Because the logging pipeline indexes the core metadata labels, you can query your logs across multiple dimensions using your logging platform's query language (examples below use Google Cloud Log Explorer syntax):
To track the unified, continuous lifecycle of a single actor regardless of how many times it migrated across worker pods or was suspended/resumed:
labels.actor_id="test"
To monitor or debug all actor instances created from a specific template (e.g., analyzing the collective behavior or error rates of all counter actors):
labels.actor_template="counter"
To inspect the physical worker pod's aggregate stream and see all co-located actors multiplexed together (useful for investigating pod-level resource exhaustion or noisy neighbor issues):
resource.labels.pod_name="counter-deployment-c995fdf4c-m7d96"

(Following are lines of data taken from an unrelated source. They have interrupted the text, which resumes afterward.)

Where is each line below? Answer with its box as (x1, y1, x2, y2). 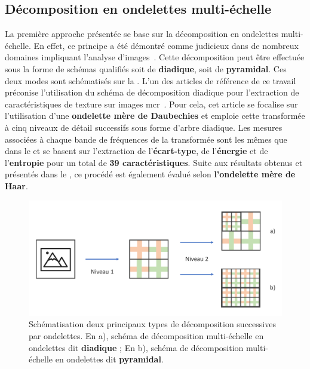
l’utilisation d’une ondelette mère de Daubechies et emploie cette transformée (5, 109, 305, 122)
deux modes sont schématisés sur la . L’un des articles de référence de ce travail (5, 74, 296, 87)
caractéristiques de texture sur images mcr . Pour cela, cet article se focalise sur (5, 97, 298, 110)
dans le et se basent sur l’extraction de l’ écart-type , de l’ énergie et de (5, 144, 268, 157)
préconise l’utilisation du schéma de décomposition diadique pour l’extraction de (5, 86, 299, 99)
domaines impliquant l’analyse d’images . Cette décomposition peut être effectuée (5, 51, 305, 63)
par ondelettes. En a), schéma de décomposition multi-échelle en (29, 330, 264, 342)
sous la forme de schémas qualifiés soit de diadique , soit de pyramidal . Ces (5, 62, 287, 75)
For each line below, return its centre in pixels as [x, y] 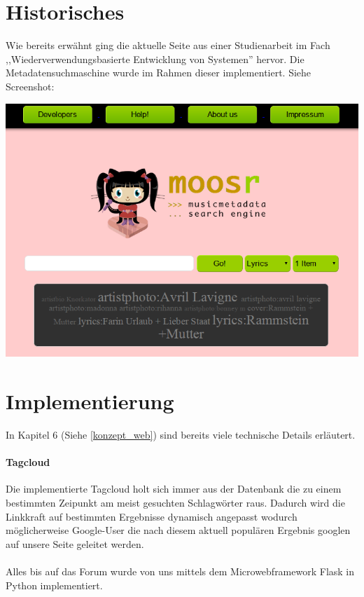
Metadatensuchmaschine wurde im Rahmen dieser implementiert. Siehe [159, 73]
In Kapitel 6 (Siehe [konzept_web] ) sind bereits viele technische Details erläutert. [181, 435]
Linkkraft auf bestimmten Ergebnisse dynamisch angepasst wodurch [152, 516]
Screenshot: [30, 86]
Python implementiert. [54, 585]
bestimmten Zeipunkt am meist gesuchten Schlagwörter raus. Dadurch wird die [175, 503]
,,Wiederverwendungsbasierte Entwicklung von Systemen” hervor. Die [155, 59]
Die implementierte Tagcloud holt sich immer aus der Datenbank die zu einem [174, 489]
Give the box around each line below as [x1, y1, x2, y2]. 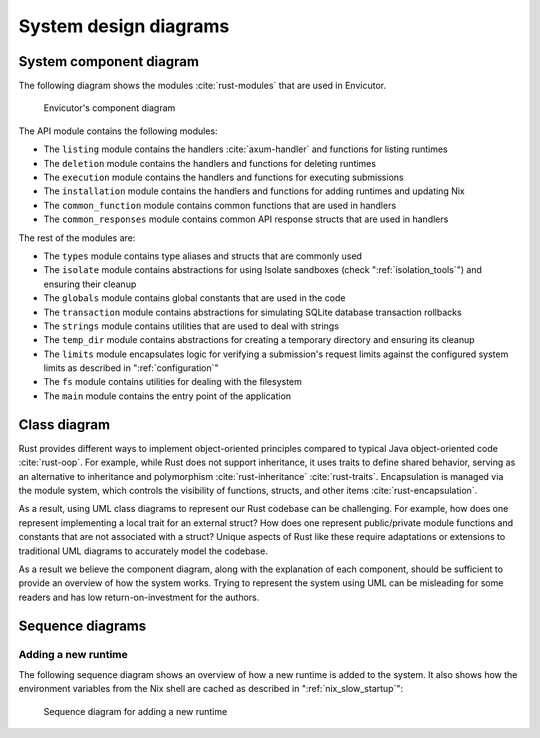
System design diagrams [18, 15, 230, 37]
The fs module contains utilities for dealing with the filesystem [43, 376, 302, 388]
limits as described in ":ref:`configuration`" [43, 362, 219, 374]
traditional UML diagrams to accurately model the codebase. [18, 545, 269, 557]
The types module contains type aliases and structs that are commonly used [43, 250, 362, 262]
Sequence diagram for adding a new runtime [43, 705, 228, 717]
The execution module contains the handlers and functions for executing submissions [43, 171, 404, 184]
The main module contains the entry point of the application [43, 390, 292, 402]
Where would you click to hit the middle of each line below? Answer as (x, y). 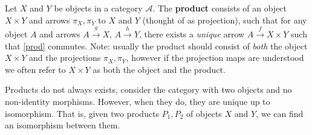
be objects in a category (98, 8)
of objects (204, 113)
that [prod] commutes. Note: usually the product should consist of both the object (156, 46)
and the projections (65, 58)
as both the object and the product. (159, 69)
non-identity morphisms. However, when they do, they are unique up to (138, 101)
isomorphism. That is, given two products (82, 113)
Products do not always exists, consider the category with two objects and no (148, 89)
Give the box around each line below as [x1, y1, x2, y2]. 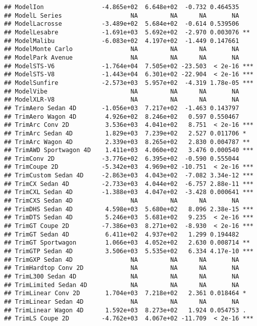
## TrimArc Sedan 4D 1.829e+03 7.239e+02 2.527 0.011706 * [4, 129, 246, 137]
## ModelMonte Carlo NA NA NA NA [4, 45, 239, 53]
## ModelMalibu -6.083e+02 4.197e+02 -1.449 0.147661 [4, 37, 239, 44]
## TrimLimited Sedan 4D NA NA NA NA [4, 281, 239, 289]
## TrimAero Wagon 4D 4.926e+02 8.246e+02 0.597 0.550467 [4, 113, 239, 120]
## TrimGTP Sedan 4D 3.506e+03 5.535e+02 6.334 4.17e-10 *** [4, 248, 253, 255]
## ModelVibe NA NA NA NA [4, 87, 239, 95]
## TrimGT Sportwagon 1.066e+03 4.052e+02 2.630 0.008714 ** [4, 239, 250, 247]
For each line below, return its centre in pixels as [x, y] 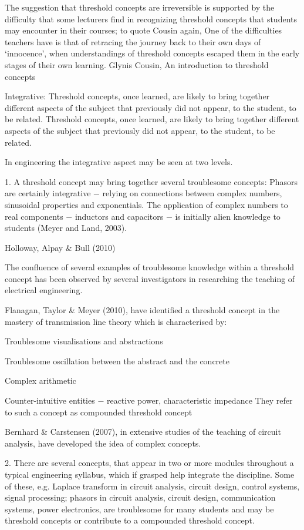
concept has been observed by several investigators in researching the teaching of [150, 278]
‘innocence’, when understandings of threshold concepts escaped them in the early [152, 53]
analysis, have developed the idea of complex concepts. [103, 443]
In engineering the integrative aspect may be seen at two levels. [119, 162]
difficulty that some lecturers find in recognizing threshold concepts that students [151, 19]
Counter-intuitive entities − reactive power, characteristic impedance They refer [149, 400]
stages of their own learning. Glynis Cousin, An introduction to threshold [137, 64]
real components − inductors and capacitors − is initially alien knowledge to [143, 216]
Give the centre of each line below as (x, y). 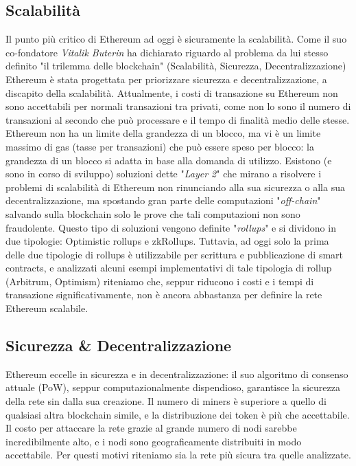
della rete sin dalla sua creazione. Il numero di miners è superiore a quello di (166, 401)
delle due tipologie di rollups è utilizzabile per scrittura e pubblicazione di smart (175, 254)
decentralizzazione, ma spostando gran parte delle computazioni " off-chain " (163, 200)
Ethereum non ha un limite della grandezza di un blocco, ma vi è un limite (163, 133)
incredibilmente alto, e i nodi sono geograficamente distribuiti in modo (154, 441)
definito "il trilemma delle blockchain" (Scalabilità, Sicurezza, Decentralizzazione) (176, 66)
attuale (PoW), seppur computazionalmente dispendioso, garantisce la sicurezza (173, 387)
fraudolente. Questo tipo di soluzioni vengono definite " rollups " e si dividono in (171, 227)
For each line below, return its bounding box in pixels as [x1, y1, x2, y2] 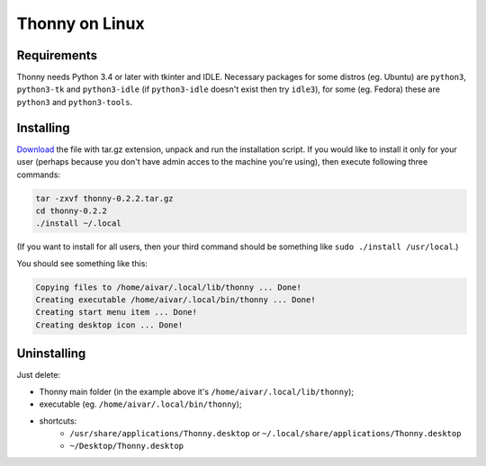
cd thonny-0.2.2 [35, 205, 108, 216]
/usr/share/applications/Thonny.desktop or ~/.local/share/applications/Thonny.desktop [69, 427, 462, 438]
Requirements [16, 48, 98, 63]
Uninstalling [16, 346, 86, 362]
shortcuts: [39, 415, 77, 426]
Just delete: [16, 370, 61, 381]
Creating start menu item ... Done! [35, 307, 198, 318]
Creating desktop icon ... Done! [35, 319, 184, 330]
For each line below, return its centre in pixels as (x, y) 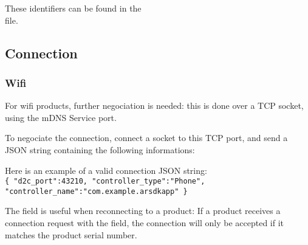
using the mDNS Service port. (61, 117)
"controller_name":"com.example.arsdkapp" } (96, 191)
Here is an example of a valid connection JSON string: (106, 170)
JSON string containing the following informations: (100, 149)
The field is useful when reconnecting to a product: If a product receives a (143, 211)
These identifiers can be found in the (73, 8)
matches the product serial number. (71, 234)
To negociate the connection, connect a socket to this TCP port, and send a (146, 138)
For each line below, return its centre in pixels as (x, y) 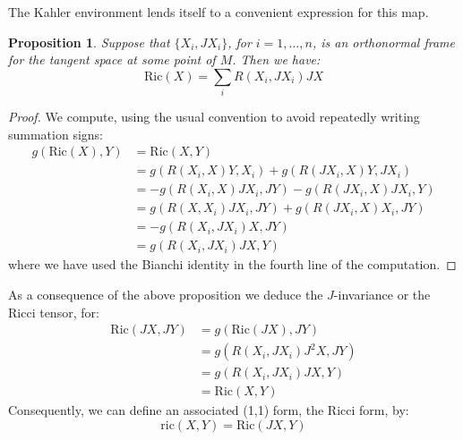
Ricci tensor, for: (54, 312)
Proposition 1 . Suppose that (89, 42)
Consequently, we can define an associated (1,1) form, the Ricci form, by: (209, 410)
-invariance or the (382, 295)
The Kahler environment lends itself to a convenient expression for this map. (219, 12)
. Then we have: (276, 59)
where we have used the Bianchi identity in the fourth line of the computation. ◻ (232, 264)
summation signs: (56, 134)
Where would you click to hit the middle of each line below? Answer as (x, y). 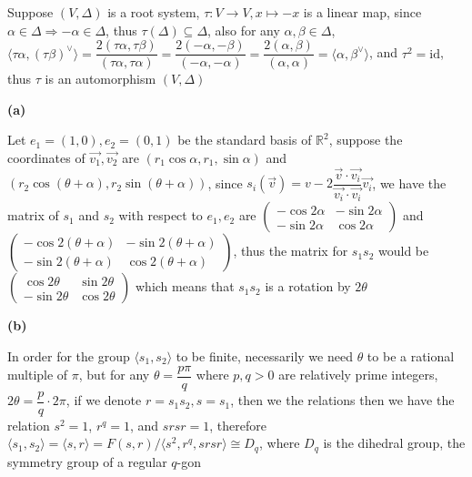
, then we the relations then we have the (342, 400)
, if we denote (104, 400)
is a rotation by (308, 286)
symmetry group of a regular (87, 461)
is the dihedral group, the (394, 443)
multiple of (38, 375)
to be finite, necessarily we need (264, 356)
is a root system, (154, 12)

Agent Substrate currently emits foundational OpenTelemetry system and server metrics (such as rpc.server.call.duration and http.server.request.duration) to monitor the overall health and performance of the ateapi and atelet control plane services.
Roadmap Note (Actor-Level Metrics): A comprehensive metrics roadmap is under active development to support both system operators and workload analysis. Planned OpenTelemetry instrumentation focuses on control plane latency, state snapshot performance, fleet utilization density, and enriching metrics with standardized actor labels for seamless aggregation across pod transitions.
Distributed tracing tracks the end-to-end flow of requests as they pass through the Agent Substrate gateway, router, worker pods, and external services.
Currently, Agent Substrate supports on-demand request tracing. When initiated by a client (e.g., via the --trace flag), Agent Substrate leverages OpenTelemetry (OTel) for context propagation across the call stack. Each traced request generates a unique trace hash/ID, which you can use to inspect the detailed request lifecycle and span hierarchy inside Google Cloud Trace or Jaeger.
For local development inside a kind cluster, Agent Substrate automatically provisions a local OpenTelemetry Collector and Jaeger instance.
To visualize traces locally:
-
Expose the Jaeger query UI via port forwarding:
kubectl port-forward -n otel-system svc/jaeger 16686:16686
-
Open the Jaeger UI in your web browser: http://localhost:16686
-
Generate Traces: Run a CLI command or API call with the
--traceflag, e.g.:kubectl ate get actor --trace # or kubectl ate suspend actor <actor-id> --trace
-
Search and Inspect: Copy the printed Trace ID from the CLI output and paste it into the Jaeger search box (top right), or select
ateapiorateletunder the Service dropdown and click Find Traces to inspect detailed call stacks, DB transactions, state updates, and worker pod handoffs.
Developer Guide: For detailed instructions on configuring OpenTelemetry tracer providers, middleware, and exporters in your servers or clients, please refer to the Tracing Best Practices guide.